Recently, instruction-level energy models have been developed for modern
processors such as the Intel Xeon Phi, a many integrated core architecture for
high-performance computing, and the hardware multi-threaded XMOS XCore embedded
microprocessor~\cite{XMOS:Arch}.

The XMOS XCore instruction-level energy
model~\cite{DBLP:journals/tecs/KerrisonE15} is based on the original model by
Tiwari et al. However, it re-defines the notion of base cost to be the power
dissipated while the processor is idle, and uses individual instruction costs,
scaled by the level of concurrency in the processor's pipeline as well as a
constant overhead to account for circuit state switching between instructions.
%
Model characterisation was performed using a measurement setup and instruction
loops similar to those originally proposed in reference~\cite{Tiwari-embedded-1994}. The
individual instruction costs represent averages over measurements obtained from
running loops with instructions using operands that were generated
pseudo-randomly, constraining values to those valid for the respective
instruction.
%
Evaluation of this multi-threaded instruction-level model showed average error
margins of less than 7\%. \todo{should say how this evaluation was done - with ISS, then move to SA}
% when used with instruction stream simulation to
%instantiate the model parameters.
%
However, the model was designed to be used for static energy consumption analysis,
requiring static analysis techniques to determine the number of idle cycles and
the level of concurrent thread activity, in addition to the standard
instruction stream statistics.

In contrast, the Xeon Phi instruction-level energy model~\cite{phimodel} relies
on performance counter statistics that are obtained at runtime, rather than
through static analysis at compile time. This model is designed to be used with
software profiling tools to support energy efficient software development. The
model is built by characterising the Energy per Instruction (EPI) of selected
instruction types using microbenchmarks executed on different processor
configurations in terms of numbers of cores and threads per core. Instructions
are classified in terms of op-code and operand locations, both of which
influence the EPI.
%
The energy consumption of a given workload can then be determined by
multiplying the runtime instruction statistics with the respective EPIs.
%
This model achieves an average error rate of less than 5\%.

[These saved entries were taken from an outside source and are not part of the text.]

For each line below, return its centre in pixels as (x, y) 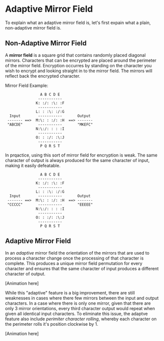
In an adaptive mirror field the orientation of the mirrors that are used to (77, 253)
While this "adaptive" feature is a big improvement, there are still (70, 292)
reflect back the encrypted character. (43, 76)
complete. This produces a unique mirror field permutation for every (74, 263)
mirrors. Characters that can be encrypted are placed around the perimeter (81, 60)
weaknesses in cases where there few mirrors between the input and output (82, 298)
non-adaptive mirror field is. (33, 27)
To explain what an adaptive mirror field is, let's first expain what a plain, (78, 23)
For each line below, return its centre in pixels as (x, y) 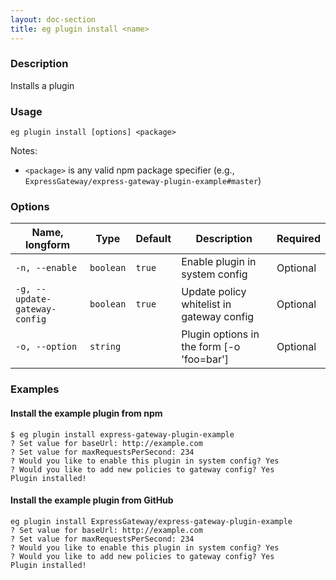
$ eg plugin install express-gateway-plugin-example (122, 434)
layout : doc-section (53, 19)
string (105, 347)
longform (47, 245)
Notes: (24, 151)
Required (298, 239)
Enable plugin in (219, 262)
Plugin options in (220, 334)
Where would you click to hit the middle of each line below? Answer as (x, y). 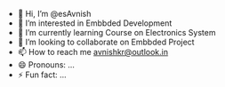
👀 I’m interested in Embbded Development (95, 23)
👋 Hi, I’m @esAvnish (54, 14)
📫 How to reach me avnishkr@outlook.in (93, 52)
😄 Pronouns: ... (46, 65)
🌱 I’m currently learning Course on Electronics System (117, 32)
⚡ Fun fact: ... (42, 75)
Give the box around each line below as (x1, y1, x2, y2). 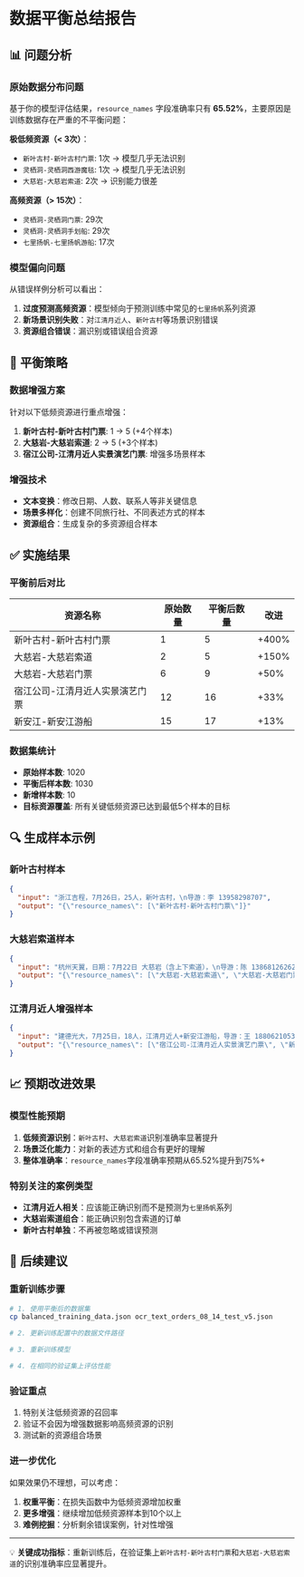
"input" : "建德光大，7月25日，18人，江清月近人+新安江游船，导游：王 (17, 1032, 252, 1041)
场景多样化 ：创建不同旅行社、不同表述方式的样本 (22, 507, 205, 518)
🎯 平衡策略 (9, 354, 68, 370)
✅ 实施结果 (9, 547, 71, 563)
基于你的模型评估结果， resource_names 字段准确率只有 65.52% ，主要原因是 (9, 102, 291, 113)
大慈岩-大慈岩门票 (14, 667, 93, 680)
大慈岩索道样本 (9, 933, 75, 945)
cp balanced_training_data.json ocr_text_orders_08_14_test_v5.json (9, 1312, 273, 1321)
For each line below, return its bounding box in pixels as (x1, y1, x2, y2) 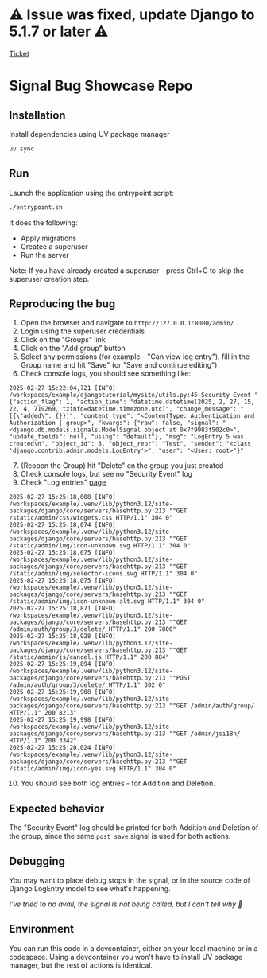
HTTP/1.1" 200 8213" (9, 709, 78, 717)
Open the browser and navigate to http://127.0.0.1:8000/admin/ (20, 318, 234, 328)
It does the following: (9, 217, 78, 228)
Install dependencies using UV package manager (9, 129, 170, 138)
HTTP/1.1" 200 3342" (9, 737, 78, 745)
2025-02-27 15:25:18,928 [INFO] (9, 633, 116, 641)
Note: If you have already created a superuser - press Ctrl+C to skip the (9, 265, 245, 275)
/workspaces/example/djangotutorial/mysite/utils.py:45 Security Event (9, 392, 251, 399)
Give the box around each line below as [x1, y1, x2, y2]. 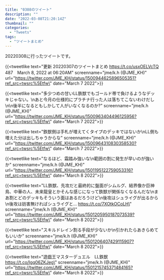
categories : [5, 25, 29, 30]
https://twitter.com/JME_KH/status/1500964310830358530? [15, 140, 137, 146]
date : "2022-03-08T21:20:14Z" [5, 16, 67, 21]
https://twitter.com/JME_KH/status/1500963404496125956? [15, 113, 137, 119]
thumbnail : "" [5, 21, 34, 26]
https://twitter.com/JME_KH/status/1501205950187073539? [15, 211, 135, 217]
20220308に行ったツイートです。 [5, 53, 73, 59]
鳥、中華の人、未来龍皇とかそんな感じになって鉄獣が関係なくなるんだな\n [5, 188, 155, 194]
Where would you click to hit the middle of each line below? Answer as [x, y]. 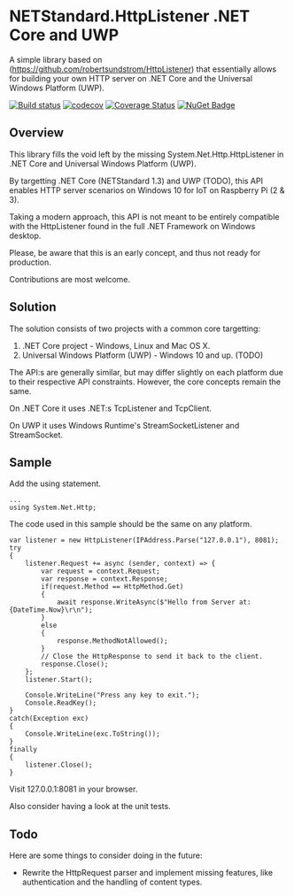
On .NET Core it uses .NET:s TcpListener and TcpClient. [111, 408]
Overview [37, 133]
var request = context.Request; [101, 572]
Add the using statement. [55, 483]
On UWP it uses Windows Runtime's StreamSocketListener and [124, 425]
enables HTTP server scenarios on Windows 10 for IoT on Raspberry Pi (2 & [147, 190]
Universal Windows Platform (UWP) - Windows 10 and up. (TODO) [143, 355]
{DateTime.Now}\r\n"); [51, 610]
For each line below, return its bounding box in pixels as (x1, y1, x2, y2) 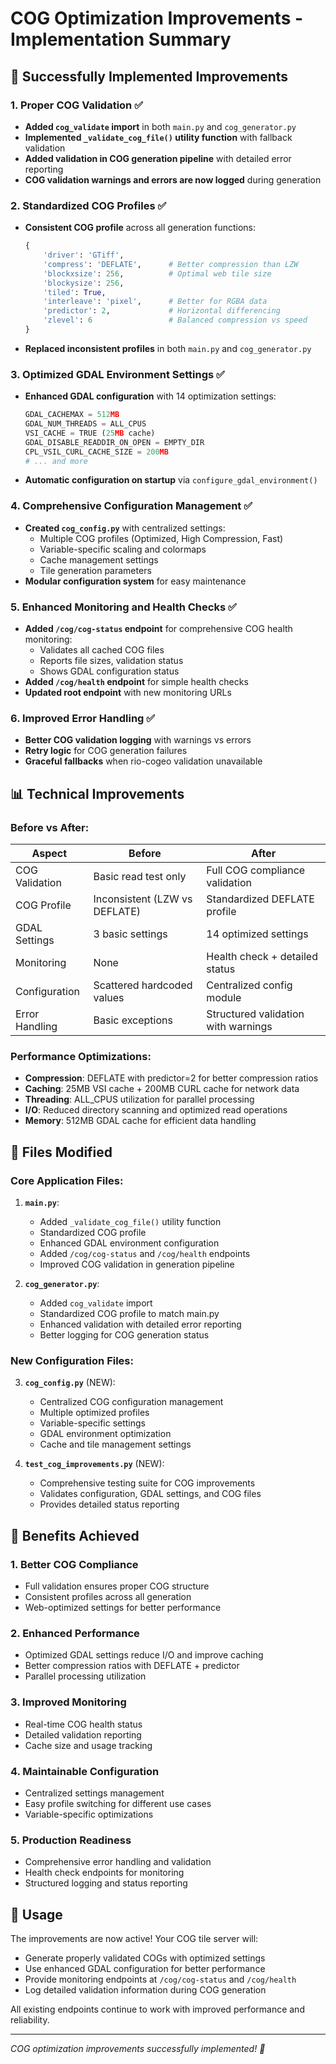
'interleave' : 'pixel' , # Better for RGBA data (43, 297, 268, 307)
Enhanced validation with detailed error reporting (39, 1318, 242, 1331)
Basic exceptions (93, 1013, 173, 1027)
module (206, 991, 242, 1005)
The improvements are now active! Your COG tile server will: (10, 1933, 259, 1945)
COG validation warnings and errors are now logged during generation (24, 173, 322, 186)
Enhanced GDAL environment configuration (39, 1237, 220, 1249)
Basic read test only (93, 870, 187, 884)
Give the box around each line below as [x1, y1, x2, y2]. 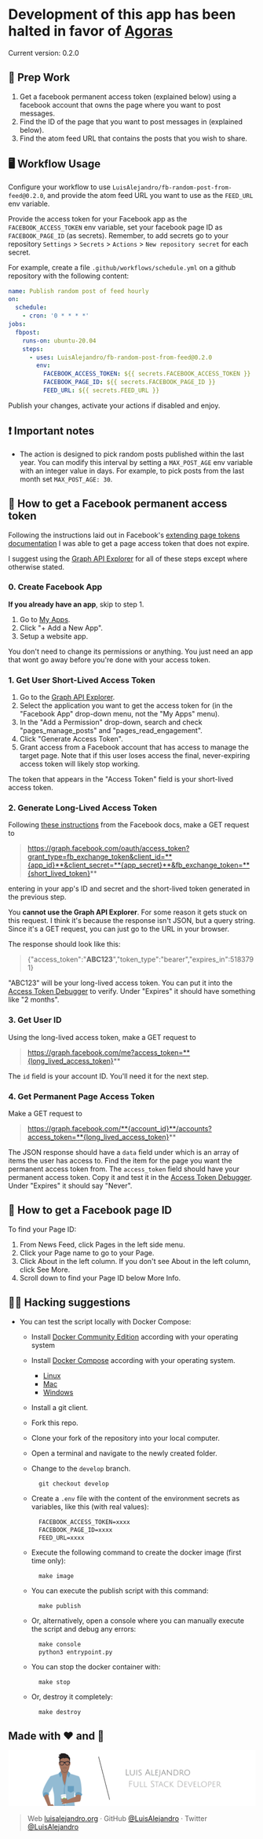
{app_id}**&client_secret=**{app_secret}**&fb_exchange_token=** [27, 860, 250, 870]
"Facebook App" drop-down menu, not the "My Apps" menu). [19, 709, 220, 719]
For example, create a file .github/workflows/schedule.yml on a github [8, 262, 236, 272]
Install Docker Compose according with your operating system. [31, 1355, 236, 1365]
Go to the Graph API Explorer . [19, 693, 115, 702]
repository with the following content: [8, 271, 130, 280]
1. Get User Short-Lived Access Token [8, 674, 155, 685]
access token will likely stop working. [19, 760, 141, 769]
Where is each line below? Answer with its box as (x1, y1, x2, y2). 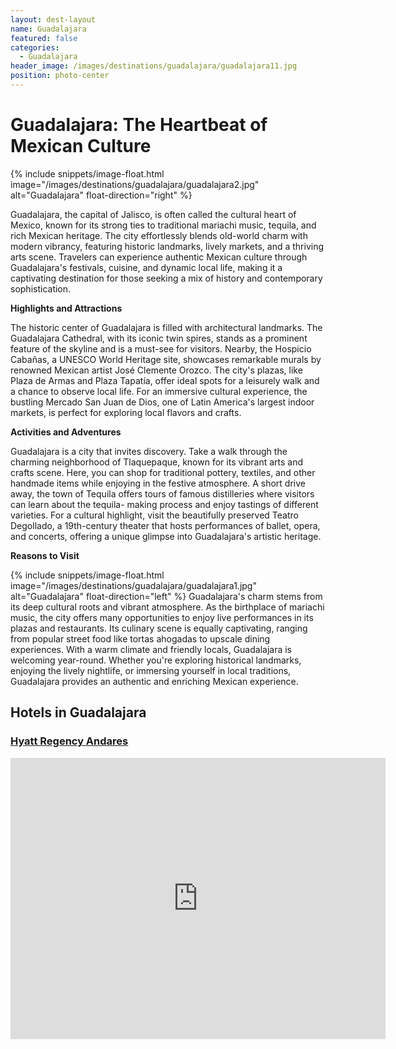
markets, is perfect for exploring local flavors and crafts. (10, 406, 242, 418)
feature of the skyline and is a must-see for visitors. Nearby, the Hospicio (10, 342, 312, 355)
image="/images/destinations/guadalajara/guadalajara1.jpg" (10, 579, 257, 591)
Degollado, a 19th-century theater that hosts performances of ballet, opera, (10, 519, 321, 531)
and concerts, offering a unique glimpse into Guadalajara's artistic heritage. (10, 530, 322, 542)
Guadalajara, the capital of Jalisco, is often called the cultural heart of (10, 208, 297, 220)
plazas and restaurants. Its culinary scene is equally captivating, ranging (10, 622, 308, 634)
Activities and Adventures (10, 426, 122, 438)
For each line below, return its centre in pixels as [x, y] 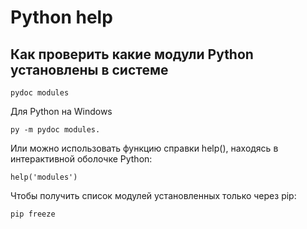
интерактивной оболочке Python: [81, 159]
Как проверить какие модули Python [132, 54]
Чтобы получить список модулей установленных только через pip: [153, 195]
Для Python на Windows [61, 111]
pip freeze [33, 214]
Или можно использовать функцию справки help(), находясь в [144, 148]
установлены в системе [89, 69]
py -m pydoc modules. [55, 130]
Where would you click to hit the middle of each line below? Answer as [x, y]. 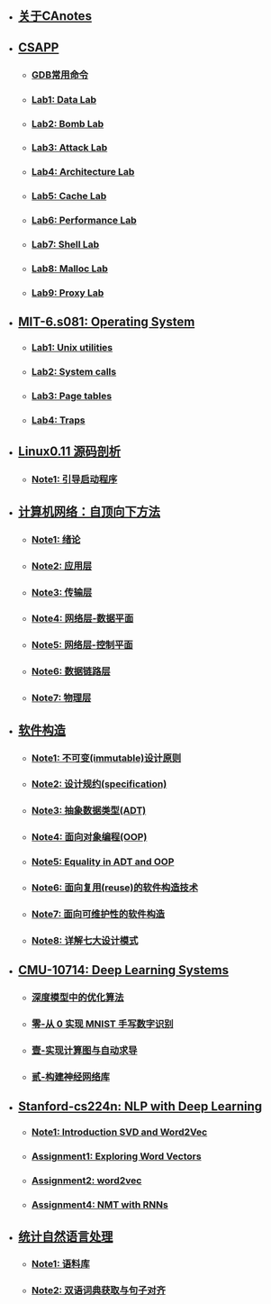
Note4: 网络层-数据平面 [82, 618]
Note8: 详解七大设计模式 [85, 940]
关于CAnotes [55, 16]
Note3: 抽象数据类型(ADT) [89, 811]
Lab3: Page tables [72, 397]
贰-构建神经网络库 [71, 1077]
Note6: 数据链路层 [71, 671]
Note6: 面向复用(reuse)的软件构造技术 [115, 888]
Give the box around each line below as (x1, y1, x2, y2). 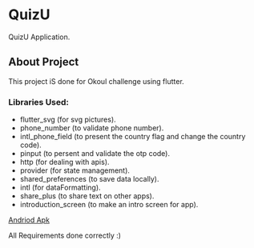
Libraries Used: (8, 96, 70, 107)
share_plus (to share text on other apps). (19, 191, 155, 201)
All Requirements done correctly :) (8, 230, 122, 241)
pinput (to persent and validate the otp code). (19, 149, 171, 158)
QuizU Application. (8, 32, 71, 42)
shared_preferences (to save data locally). (19, 174, 159, 184)
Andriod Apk (8, 215, 50, 225)
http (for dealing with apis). (19, 158, 110, 167)
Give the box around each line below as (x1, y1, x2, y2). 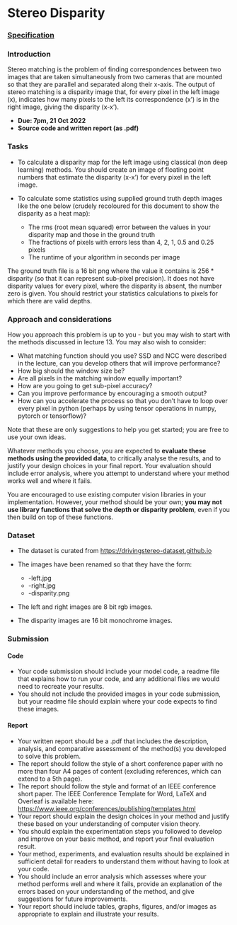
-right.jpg (28, 581, 56, 590)
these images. (17, 705, 59, 714)
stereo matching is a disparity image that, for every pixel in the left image (7, 88, 220, 96)
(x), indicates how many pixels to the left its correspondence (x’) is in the (7, 95, 219, 104)
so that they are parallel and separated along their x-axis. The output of (7, 80, 216, 89)
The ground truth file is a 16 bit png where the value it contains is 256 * (7, 267, 214, 275)
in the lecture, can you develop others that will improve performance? (17, 359, 221, 367)
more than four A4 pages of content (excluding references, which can (17, 767, 221, 775)
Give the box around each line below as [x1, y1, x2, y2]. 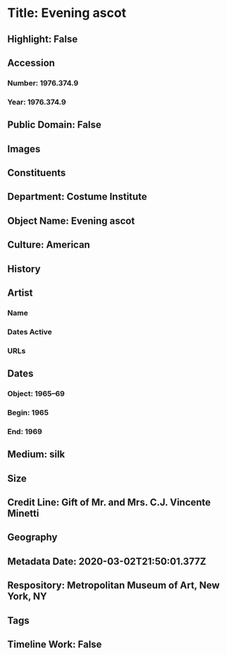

Energy modelling at the ISA level gives us the following benefits: energy
costs can be assigned at the instruction level; the same level as is output by
the compiler; there are strong correlations between instruction properties and
energy consumption, for example the number of operands used in the instruction;
and machine instructions can be related back to the original programming
statements written by the software developer, as well as to various
intermediate representations. 

The construction of an energy model at the ISA level also has to address several
challenges.
%
Measurements need to be taken to determine both the base cost for each
instruction and also the circuit state overhead. To achieve this, instructions
are placed into infinite loops, i.e.\ loops of single instructions to obtain
that instruction's base costs or loops of alternating instructions to
characterise pair-wise circuit state overhead. The average current is measured
while the loop is executed. Care needs to be taken to ensure the loop runs for
a sufficiently long time to minimise measurement errors due to loop overheads.
%
However, typically not all instructions can be directly profiled, requiring
indirect or statistical approaches to their characterisation.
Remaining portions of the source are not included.